P07 - I've handled them and I find them appealing. The ergos work better for me and since I prefer my pistols with hammers, it's points ahead with me. The price is right, under $500 all over the place. CZ, while not obscure by any means, will have less stuff out there for them. Just a fact of life.

More disclosure: I own a CZ75BD and, IMHO, it's as good or better than anything in it's class for noticeably less money.

Me, I'd tend toward the CZ, however, I've been told I'm a bit odd at times. You should probably test drive them both and see what you think after weighing all the factors.

Edit: The Glock 19 vs the P07 is probably a more apples to apples comparison. The (brand new) P09 Duty is a more a direct comparison to the Glock 17, though it's so new, it might be a bit of a challenge to find.


----------



## B_Kench (Jun 18, 2013)

Okay, thanks! What about gen 3 vs 4 glock 17s? I would like a pistol for home defense and ccw. I know the glock is a lot easier to conceal because it's smoother I think?


----------



## Jayghf1978 (Jun 11, 2013)

I had the pleasure of testing both pistols at the range and both are excellent pistols.

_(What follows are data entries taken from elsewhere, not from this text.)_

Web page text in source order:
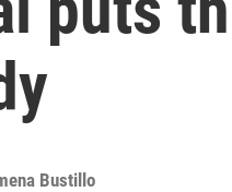
Bustillo
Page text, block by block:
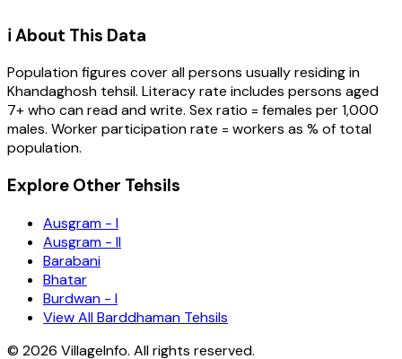
ℹ️ About This Data
Population figures cover all persons usually residing in
Khandaghosh tehsil. Literacy rate includes persons aged
7+ who can read and write. Sex ratio = females per 1,000
males. Worker participation rate = workers as % of total
population.
Explore Other Tehsils
Ausgram - I
Ausgram - II
Barabani
Bhatar
Burdwan - I
View All Barddhaman Tehsils
© 2026 VillageInfo. All rights reserved.
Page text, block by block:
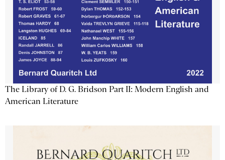
The Library of D. G. Bridson Part II: Modern English and
American Literature
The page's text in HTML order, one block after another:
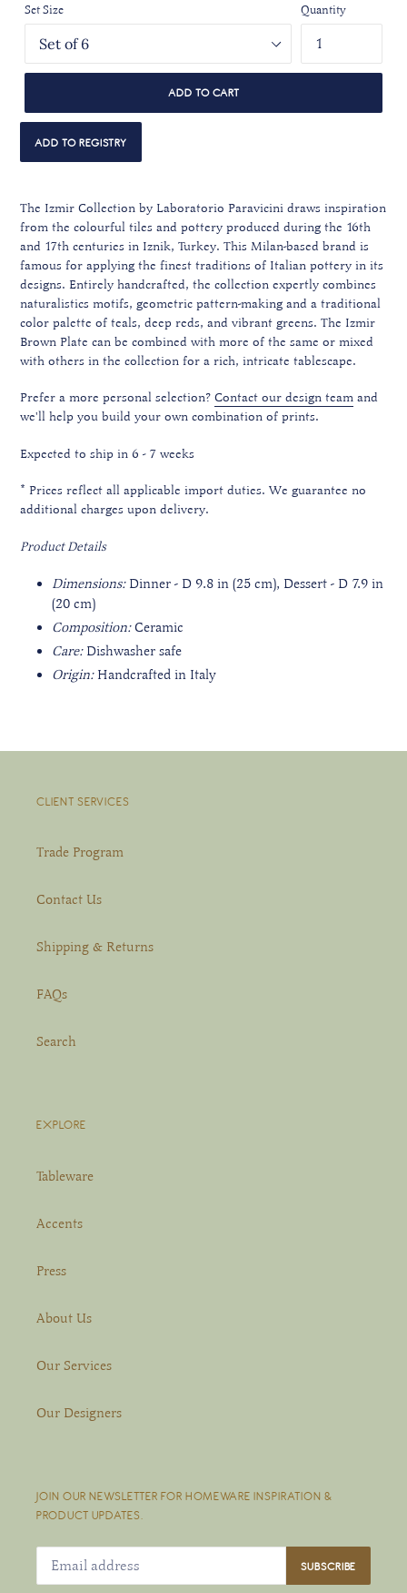
Set Size Quantity
ADD TO CART
The Izmir Collection by Laboratorio Paravicini draws inspiration
from the colourful tiles and pottery produced during the 16th
and 17th centuries in Iznik, Turkey. This Milan-based brand is
famous for applying the finest traditions of Italian pottery in its
designs. Entirely handcrafted, the collection expertly combines
naturalistics motifs, geometric pattern-making and a traditional
color palette of teals, deep reds, and vibrant greens. The Izmir
Brown Plate can be combined with more of the same or mixed
with others in the collection for a rich, intricate tablescape.
Prefer a more personal selection? Contact our design team and
we'll help you build your own combination of prints.
Expected to ship in 6 - 7 weeks
* Prices reflect all applicable import duties. We guarantee no
additional charges upon delivery.
Product Details
Dimensions: Dinner - D 9.8 in (25 cm), Dessert - D 7.9 in
(20 cm)
Composition:Ceramic
Care: Dishwasher safe
Origin: Handcrafted in Italy
CLIENT SERVICES
Trade Program
Contact Us
Shipping & Returns
FAQs
Search
EXPLORE
Tableware
Accents
Press
About Us
Our Services
Our Designers
JOIN OUR NEWSLETTER FOR HOMEWARE INSPIRATION &
PRODUCT UPDATES.
SUBSCRIBE
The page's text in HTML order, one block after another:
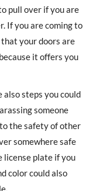
pull over if you are
If you are coming to
your doors are
it offers you
also steps you could
someone
the safety of other
somewhere safe
license plate if you
color could also

Although a relatively unknown brand to the general public, hardcore shooters know about CZ's dominance internationally and competitively. I would love to own either a SP01 or any shadow. Problem is, they are harder to find than leprechauns.

Glock 17 is also one of my favorites, and the most popular here in the US. Everyone I meet at the range has or has had a Glock and not many will share negative stories about their experiences.

With all that said, I would prefer the Glock 17 over the CZ 07 Duty, but like the above member mentioned, the similar model from CZ would win my vote over the Glock. The 09, or the 75 SP01 if available would be no brainer over the 17.


----------



## B_Kench (Jun 18, 2013)

Have you shot a gen 3 or 4 glock 17? My local shop has both and I know the grips are different but I can't remember. I also heard the gen 4 ejects the shells into your face. Not something I would want happening haha


----------



## Jayghf1978 (Jun 11, 2013)

I shot the Gen 4 Glock 17. The major difference is the size and grip. Gen 4 is a bit smaller and a bit less boxy. I know many of my friends prefer the Gen 3, but I like the Gen 4 because my hands are not very big and they fit better.

Glock 17 will generally run you anywhere between 550-600, the 07 Duty no more than 500. Just something to consider. I would not totally rule out used CZ if available. I'm willing to wager that you will love the SP01 Phantom if you have a chance to test it out on the range.


----------



## B_Kench (Jun 18, 2013)

I wish the shop that has the gen 3 4 and p07 had a range. Not being able to shoot them before purchasing definitely sucks!


----------



## high pockets (Apr 25, 2011)

Another vote for the CZ, here!


----------



## berettatoter (Sep 1, 2011)

I had a Glock 17 (Gen 2), and it ran strong for me. I have only read article on the P07 from CZ, but I think if I had to choose, I would go with the CZ. JMHO.


----------



## SouthernBoy (Jun 27, 2007)

Jayghf1978 said:


> I shot the Gen 4 Glock 17. The major difference is the size and grip. *Gen 4 is a bit smaller and a bit less boxy.* I know many of my friends prefer the Gen 3, but I like the Gen 4 because my hands are not very big and they fit better.
> 
> Glock 17 will generally run you anywhere between 550-600, the 07 Duty no more than 500. Just something to consider. I would not totally rule out used CZ if available. I'm willing to wager that you will love the SP01 Phantom if you have a chance to test it out on the range.


Nope. Same size and shape except for a slight difference in pull length (the gen4 is a hair shorter in this). Major external visible changes are the new textured grip and the larger magazine catch. There are some internal changes as well.


----------



## Jayghf1978 (Jun 11, 2013)

After reading this I realized I made a critical error in my analysis.

I said size and grip I meant the size of the grip not the size of the pistol plus the grip of of the pistol. I do not own either versions and my reviews were based on my experiences from the range.

Thanks for pointing out the differences.


----------